This affects the inner core of nearly all kernels and thus impacts
almost all hash modes. The only functional change is that we now
manually unroll the individual steps of the transform() functions,
saving a small amount of constant memory.
In most cases, JIT compilers would likely detect the unused constant
buffer and remove it automatically, but this makes it explicit.
Tested on newer NVIDIA devices: no speed change observed.
Tested on older NVIDIA devices: visible speed increase.
Tested on AMD devices: visible speed increase across all tested GPUs.
Not yet tested: CPUs, Intel iGPUs, Intel dGPUs.
Updated kernel declarations from "KERNEL_FQ void HC_ATTR_SEQ" to "KERNEL_FQ KERNEL_FA void". Please update your custom plugin kernels accordingly.
Added spilling size as a factor in calculating usable memory per device. This is based on undocumented variables and may not be 100% accurate, but it works well in practice.

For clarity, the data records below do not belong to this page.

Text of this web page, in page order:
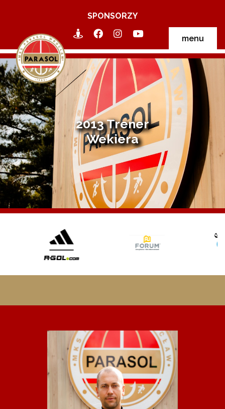
SPONSORZY
menu
2013 Trener
Wekiera
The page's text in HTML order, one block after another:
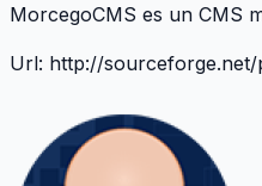
MorcegoCMS es un CMS
Url: http://
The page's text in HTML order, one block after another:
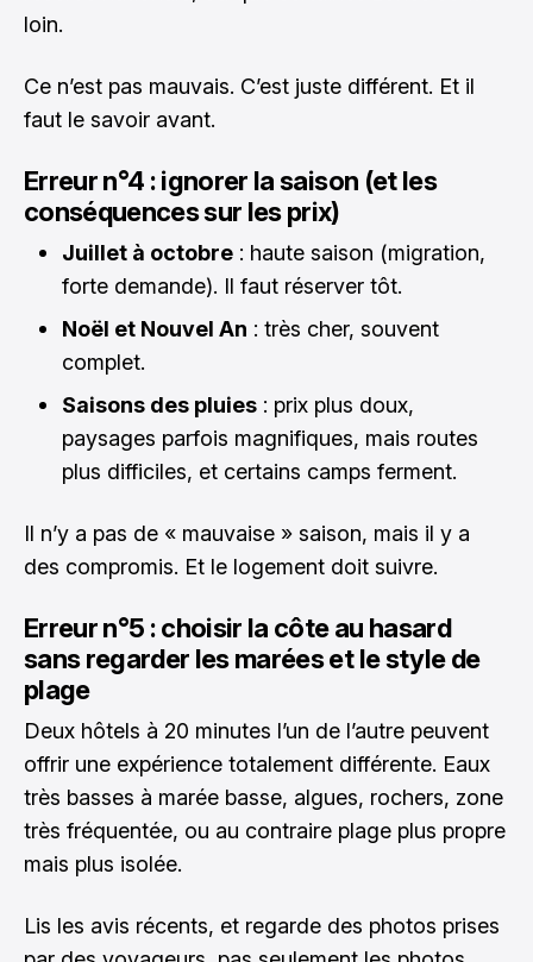
loin.
Ce n’est pas mauvais. C’est juste différent. Et il
faut le savoir avant.
Erreur n°4 : ignorer la saison (et les
conséquences sur les prix)
Juillet à octobre : haute saison (migration,
forte demande). Il faut réserver tôt.
Noël et Nouvel An : très cher, souvent
complet.
Saisons des pluies : prix plus doux,
paysages parfois magnifiques, mais routes
plus difficiles, et certains camps ferment.
Il n’y a pas de « mauvaise » saison, mais il y a
des compromis. Et le logement doit suivre.
Erreur n°5 : choisir la côte au hasard
sans regarder les marées et le style de
plage
Deux hôtels à 20 minutes l’un de l’autre peuvent
offrir une expérience totalement différente. Eaux
très basses à marée basse, algues, rochers, zone
très fréquentée, ou au contraire plage plus propre
mais plus isolée.
Lis les avis récents, et regarde des photos prises
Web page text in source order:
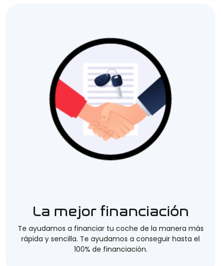
La mejor financiación
Te ayudamos a financiar tu coche de la manera más
rápida y sencilla. Te ayudamos a conseguir hasta el
100% de financiación.
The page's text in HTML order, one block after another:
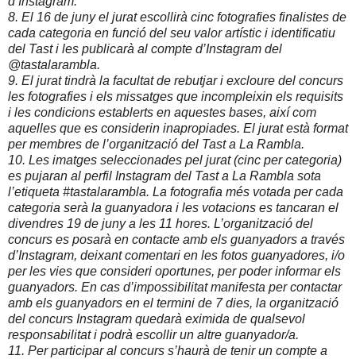
8. El 16 de juny el jurat escollirà cinc fotografies finalistes de
cada categoria en funció del seu valor artístic i identificatiu
del Tast i les publicarà al compte d’Instagram del
@tastalarambla.
9. El jurat tindrà la facultat de rebutjar i excloure del concurs
les fotografies i els missatges que incompleixin els requisits
i les condicions establerts en aquestes bases, així com
aquelles que es considerin inapropiades. El jurat està format
per membres de l’organització del Tast a La Rambla.
10. Les imatges seleccionades pel jurat (cinc per categoria)
es pujaran al perfil Instagram del Tast a La Rambla sota
l’etiqueta #tastalarambla. La fotografia més votada per cada
categoria serà la guanyadora i les votacions es tancaran el
divendres 19 de juny a les 11 hores. L’organització del
concurs es posarà en contacte amb els guanyadors a través
d’Instagram, deixant comentari en les fotos guanyadores, i/o
per les vies que consideri oportunes, per poder informar els
guanyadors. En cas d’impossibilitat manifesta per contactar
amb els guanyadors en el termini de 7 dies, la organització
del concurs Instagram quedarà eximida de qualsevol
responsabilitat i podrà escollir un altre guanyador/a.
11. Per participar al concurs s’haurà de tenir un compte a
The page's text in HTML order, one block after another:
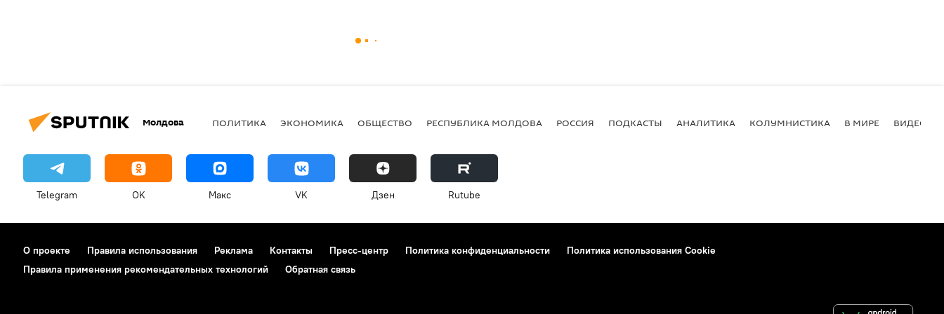
Молдова ПОЛИТИКА ЭКОНОМИКА ОБЩЕСТВО РЕСПУБЛИКА МОЛДОВА РОССИЯ ПОДКАСТЫ АНАЛИТИКА КОЛУМНИСТИКА В МИРЕ ВИДЕО
Telegram OK Макс VK Дзен Rutube
О проекте Правила использования Реклама Контакты Пресс-центр Политика конфиденциальности
Политика использования Cookie
Правила применения рекомендательных технологий
Обратная связь
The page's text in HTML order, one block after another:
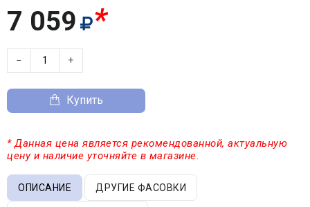
7 059 *
− +
Купить
* Данная цена является рекомендованной, актуальную
цену и наличие уточняйте в магазине.
ОПИСАНИЕ ДРУГИЕ ФАСОВКИ
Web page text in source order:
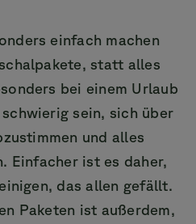
einfach machen
statt alles
bei einem Urlaub
sein, sich über
und alles
Einfacher ist es daher,
das allen gefällt.
Paketen ist außerdem,
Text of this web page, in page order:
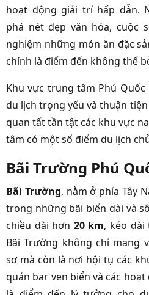
hoạt động giải trí hấp dẫn.
phá nét đẹp văn hóa, cuộc
nghiệm những món ăn đặc
chính là điểm đến không thể
Khu vực trung tâm Phú
du lịch trọng yếu và thuận
quan tất tần tật các khu vực
tâm có một số điểm du lịch
Bãi Trường Phú
Bãi Trường, nằm ở phía Tây
trong những bãi biển dài và
chiều dài hơn 20 km, kéo dài
Bãi Trường không chỉ mang
sơ mà còn là nơi hội tụ các
quán bar ven biển và các hoạt
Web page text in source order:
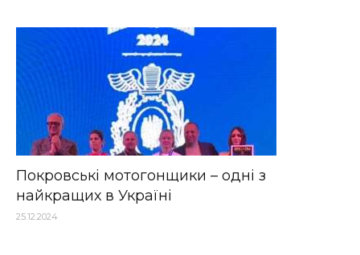
Покровські мотогонщики – одні з
найкращих в Україні
25.12.2024
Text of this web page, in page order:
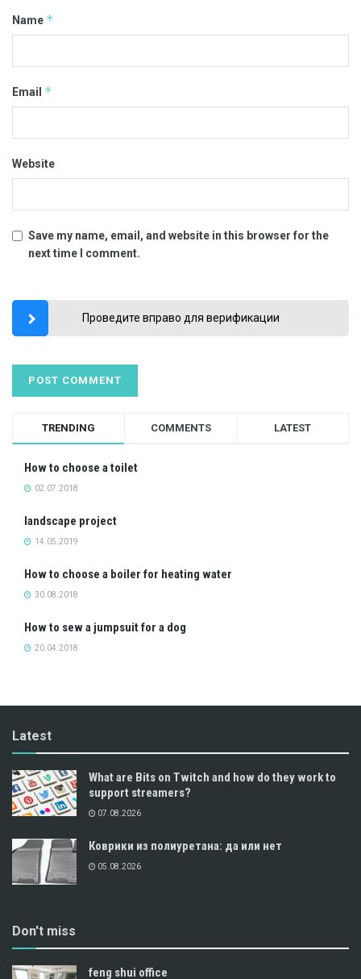
Name *
Email *
Website
Save my name, email, and website in this browser for the
next time I comment.
Проведите вправо для верификации
TRENDING COMMENTS LATEST
How to choose a toilet
02.07.2018
landscape project
14.05.2019
How to choose a boiler for heating water
30.08.2018
How to sew a jumpsuit for a dog
20.04.2018
Latest
What are Bits on Twitch and how do they work to
support streamers?
07.08.2026
Коврики из полиуретана: да или нет
05.08.2026
Don't miss
feng shui office
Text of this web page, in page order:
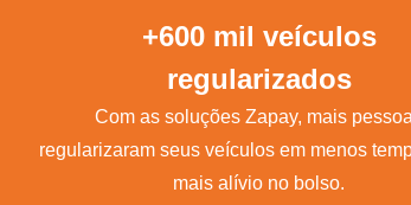
+600 mil veículos
regularizados
Com as soluções Zapay, mais
regularizaram seus veículos em menos
mais alívio no bolso.
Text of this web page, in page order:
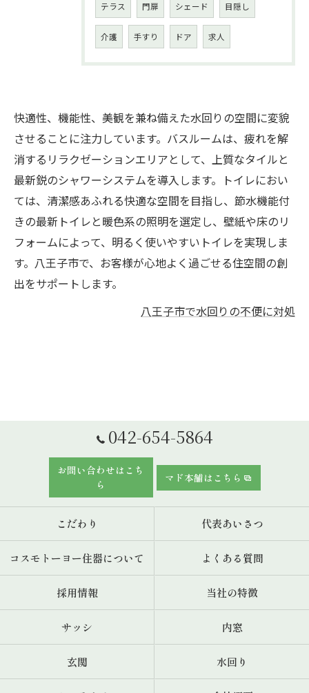
テラス 門扉 シェード 目隠し
介護 手すり ドア 求人
快適性、機能性、美観を兼ね備えた水回りの空間に変貌
させることに注力しています。バスルームは、疲れを解
消するリラクゼーションエリアとして、上質なタイルと
最新鋭のシャワーシステムを導入します。トイレにおい
ては、清潔感あふれる快適な空間を目指し、節水機能付
きの最新トイレと暖色系の照明を選定し、壁紙や床のリ
フォームによって、明るく使いやすいトイレを実現しま
す。八王子市で、お客様が心地よく過ごせる住空間の創
出をサポートします。
八王子市で水回りの不便に対処
042-654-5864
お問い合わせはこち
ら
マド本舗はこちら
こだわり 代表あいさつ
コスモトーヨー住器について よくある質問
採用情報 当社の特徴
サッシ 内窓
玄関 水回り
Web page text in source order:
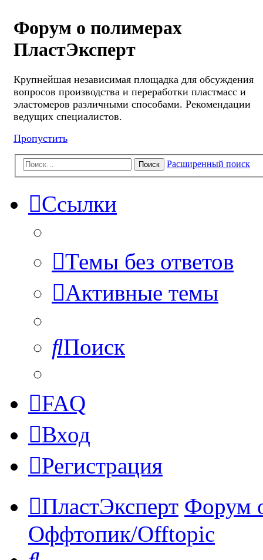
Форум о полимерах
ПластЭксперт
Крупнейшая независимая площадка для обсуждения
вопросов производства и переработки пластмасс и
эластомеров различными способами. Рекомендации
ведущих специалистов.
Пропустить
Поиск Расширенный поиск
Ссылки
Темы без ответов
Активные темы
Поиск
FAQ
Вход
Регистрация
ПластЭксперт Форум
Оффтопик/Offtopic
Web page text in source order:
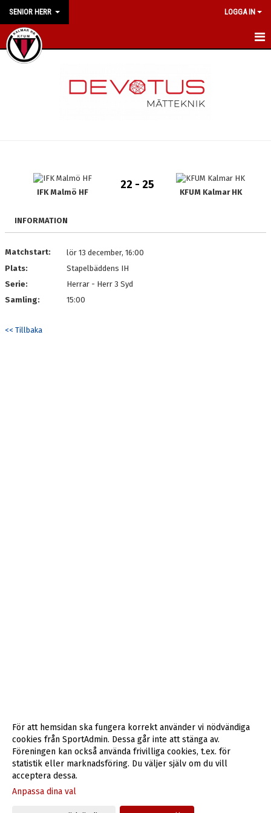
SENIOR HERR LOGGA IN
HEM
BILDGALLERI
DOKUMENT
IFK Malmö HF
22 - 25
KFUM Kalmar HK
INFORMATION
Matchstart:
lör 13 december, 16:00
Plats:
Stapelbäddens IH
Serie:
Herrar - Herr 3 Syd
Samling:
15:00
<< Tillbaka
Gå till Webbversion
För att hemsidan ska fungera korrekt använder vi nödvändiga
cookies från SportAdmin. Dessa går inte att stänga av.
Föreningen kan också använda frivilliga cookies, t.ex. för
statistik eller marknadsföring. Du väljer själv om du vill
acceptera dessa.
Anpassa dina val
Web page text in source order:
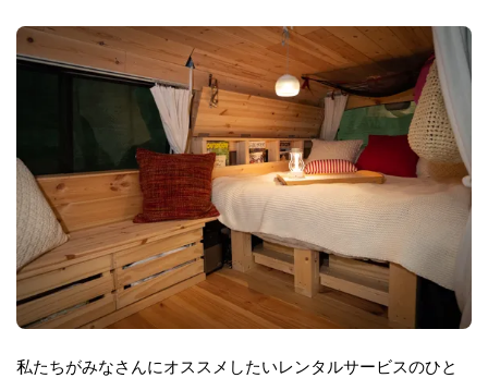
私たちがみなさんにオススメしたいレンタルサービスのひと
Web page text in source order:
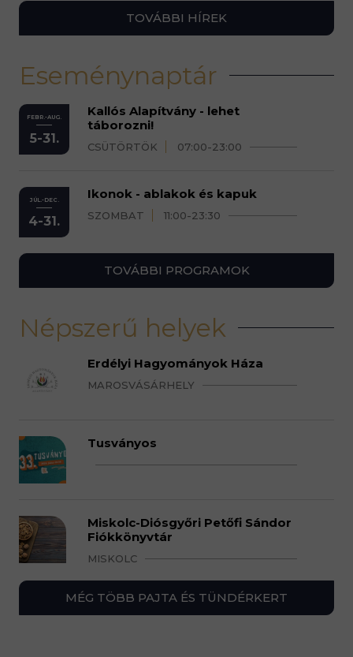
TOVÁBBI HÍREK
Eseménynaptár
FEBR.-AUG.
5-31.
Kallós Alapítvány - lehet
táborozni!
CSÜTÖRTÖK 07:00-23:00
JÚL.-DEC.
4-31.
Ikonok - ablakok és kapuk
SZOMBAT 11:00-23:30
TOVÁBBI PROGRAMOK
Népszerű helyek
Erdélyi Hagyományok Háza
MAROSVÁSÁRHELY
Tusványos
Miskolc-Diósgyőri Petőfi Sándor
Fiókkönyvtár
MISKOLC
MÉG TÖBB PAJTA ÉS TÜNDÉRKERT
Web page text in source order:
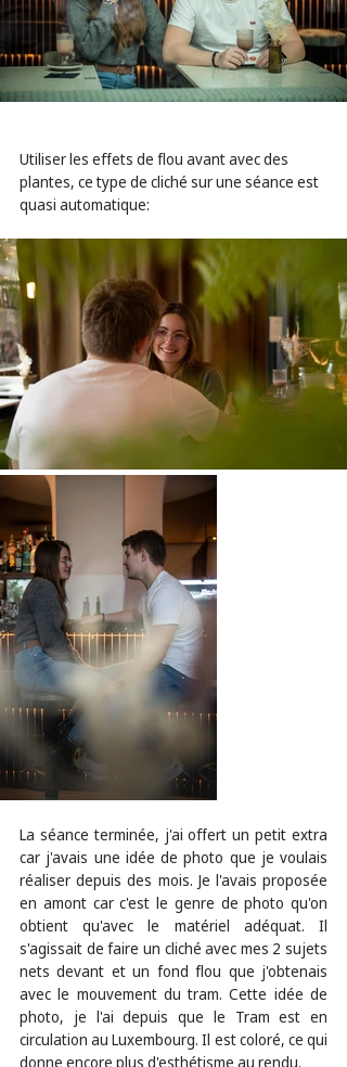
Utiliser les effets de flou avant avec des
plantes, ce type de cliché sur une séance est
quasi automatique:
La séance terminée, j'ai offert un petit extra
car j'avais une idée de photo que je voulais
réaliser depuis des mois. Je l'avais proposée
en amont car c'est le genre de photo qu'on
obtient qu'avec le matériel adéquat. Il
s'agissait de faire un cliché avec mes 2 sujets
nets devant et un fond flou que j'obtenais
avec le mouvement du tram. Cette idée de
photo, je l'ai depuis que le Tram est en
circulation au Luxembourg. Il est coloré, ce qui
donne encore plus d'esthétisme au rendu.
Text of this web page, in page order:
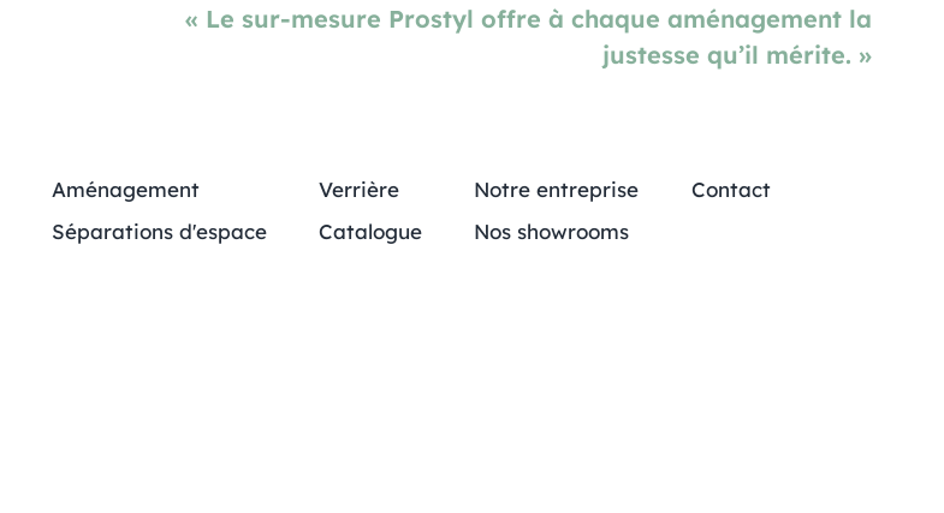
« Le sur-mesure Prostyl offre à chaque aménagement la
justesse qu’il mérite. »
Aménagement
Séparations d'espace
Verrière
Catalogue
Notre entreprise
Nos showrooms
Contact
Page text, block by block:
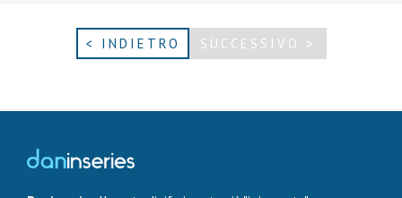
< INDIETRO SUCCESSIVO >
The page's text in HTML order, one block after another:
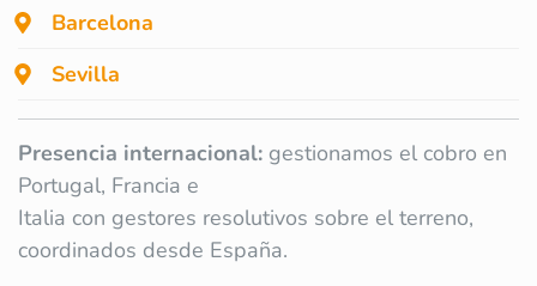
Barcelona
Sevilla
Presencia internacional: gestionamos el cobro en
Portugal, Francia e
Italia con gestores resolutivos sobre el terreno,
coordinados desde España.
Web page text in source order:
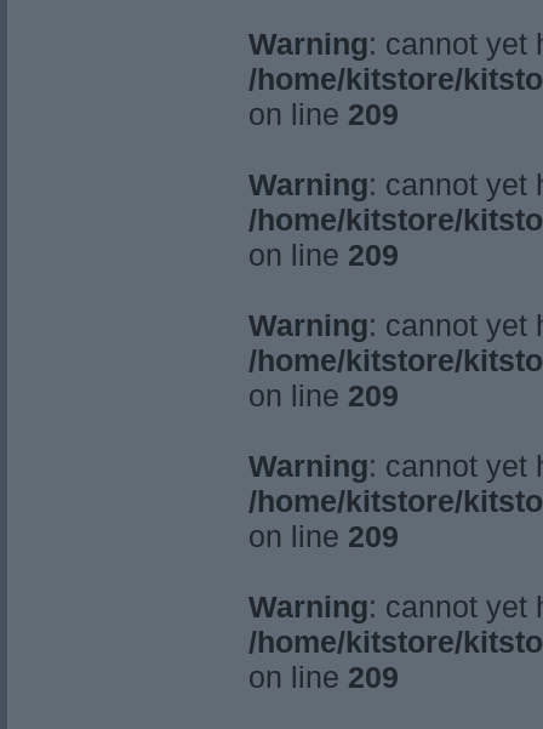
Warning: cannot yet
/home/kitstore/
on line 209
Warning: cannot yet
/home/kitstore/
on line 209
Warning: cannot yet
/home/kitstore/
on line 209
Warning: cannot yet
/home/kitstore/
on line 209
Warning: cannot yet
/home/kitstore/
on line 209
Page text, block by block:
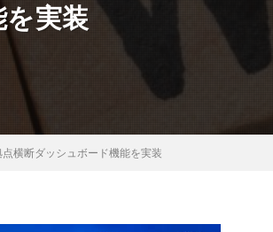
実装
横断ダッシュボード機能を実装
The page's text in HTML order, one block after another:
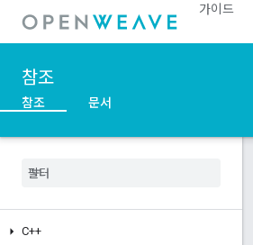
가이드
참조
참조 문서
C++
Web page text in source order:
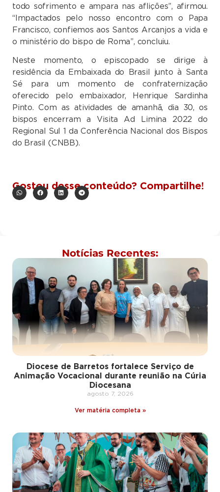
todo sofrimento e ampara nas aflições”, afirmou.
“Impactados pelo nosso encontro com o Papa
Francisco, confiemos aos Santos Arcanjos a vida e
o ministério do bispo de Roma”, concluiu.
Neste momento, o episcopado se dirige à
residência da Embaixada do Brasil junto à Santa
Sé para um momento de confraternização
oferecido pelo embaixador, Henrique Sardinha
Pinto. Com as atividades de amanhã, dia 30, os
bispos encerram a Visita Ad Limina 2022 do
Regional Sul 1 da Conferência Nacional dos Bispos
do Brasil (CNBB).
Gostou desse conteúdo? Compartilhe!
Notícias Recentes:
Diocese de Barretos fortalece Serviço de
Animação Vocacional durante reunião na Cúria
Diocesana
agosto 7, 2026
Ver matéria completa »
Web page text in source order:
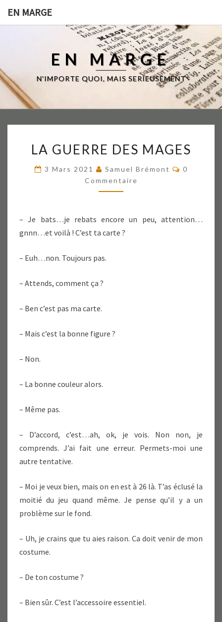
EN MARGE
EN MARGE
N'IMPORTE QUOI, MAIS SERIEUSEMENT
GUERRE
MAGES
LA GUERRE DES MAGES
3 Mars 2021 Samuel Brémont
0
Commentaire
– Je bats…je rebats encore un peu, attention…
gnnn…et voilà ! C’est ta carte ?
– Euh…non. Toujours pas.
– Attends, comment ça ?
– Ben c’est pas ma carte.
– Mais c’est la bonne figure ?
– Non.
– La bonne couleur alors.
– Même pas.
– D’accord, c’est…ah, ok, je vois. Non non, je
comprends. J’ai fait une erreur. Permets-moi une
autre tentative.
– Moi je veux bien, mais on en est à 26 là. T’as éclusé la
moitié du jeu quand même. Je pense qu’il y a un
problème sur le fond.
– Uh, je crains que tu aies raison. Ca doit venir de mon
costume.
– De ton costume ?
– Bien sûr. C’est l’accessoire essentiel.
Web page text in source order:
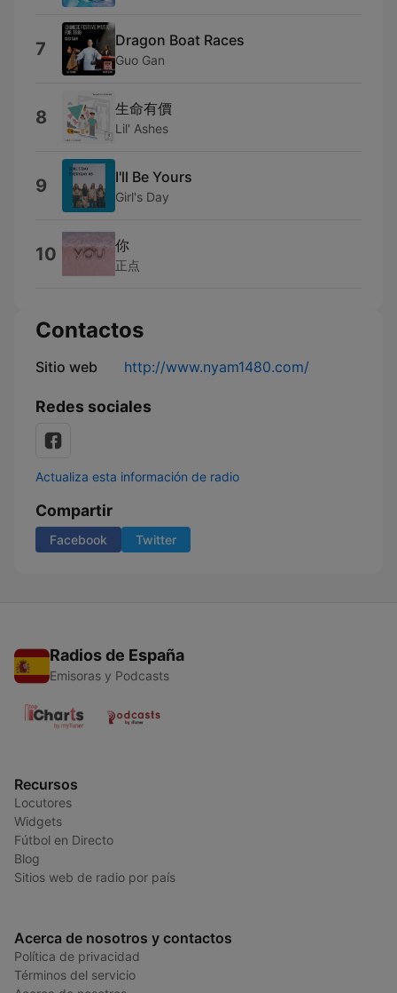
7 Dragon Boat Races
Guo Gan
8 生命有價
Lil' Ashes
9 I'll Be Yours
Girl's Day
10 你
正点
Contactos
Sitio web http://www.nyam1480.com/
Redes sociales
Actualiza esta información de radio
Compartir
Facebook Twitter
Radios de España
Emisoras y Podcasts
Recursos
Locutores
Widgets
Fútbol en Directo
Blog
Sitios web de radio por país
Acerca de nosotros y contactos
Política de privacidad
Términos del servicio
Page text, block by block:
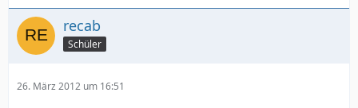
recab
Schüler
26. März 2012 um 16:51
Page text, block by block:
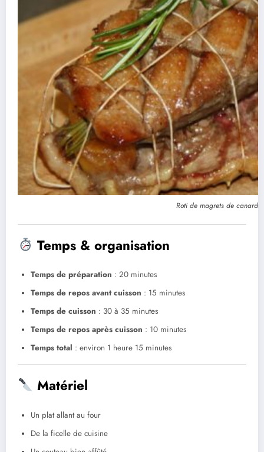
Roti de magrets de canard
Temps & organisation
Temps de préparation : 20 minutes
Temps de repos avant cuisson : 15 minutes
Temps de cuisson : 30 à 35 minutes
Temps de repos après cuisson : 10 minutes
Temps total : environ 1 heure 15 minutes
Matériel
Un plat allant au four
De la ficelle de cuisine
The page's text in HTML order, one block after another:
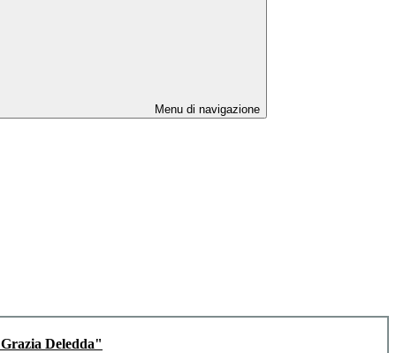
Menu di navigazione
Deledda"
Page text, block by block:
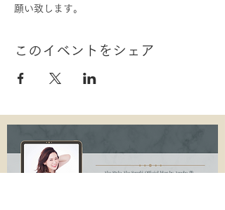
願い致します。
このイベントをシェア
Ako Style Ako Suzuki Official blog by Ameba Ⓡ
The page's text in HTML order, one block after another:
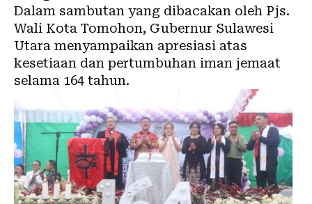
Dalam sambutan yang dibacakan oleh Pjs.
Wali Kota Tomohon, Gubernur Sulawesi
Utara menyampaikan apresiasi atas
kesetiaan dan pertumbuhan iman jemaat
selama 164 tahun.

Added a compiler hint to scrypt-based kernels indicating the guaranteed maximum thread count per kernel invocation.
Removed redundant kernel code 29800, as it is identical to 27700, and updated the plugin.
Substitute long parameter lists in ~2900 kernel function declarations
with macros. This cleans up the code, reduces probability of copy-paste
errors and highlights the differences between kernel functions. Also
reduces the size of the OpenCL folder by ~3 MB.
Renamed pure kernels to default kernels
Replaced long option --length-limit-disable with --optimized-kernel-enable
Replaced short option -L with -O
Set --optimized-kernel-enable to unset by default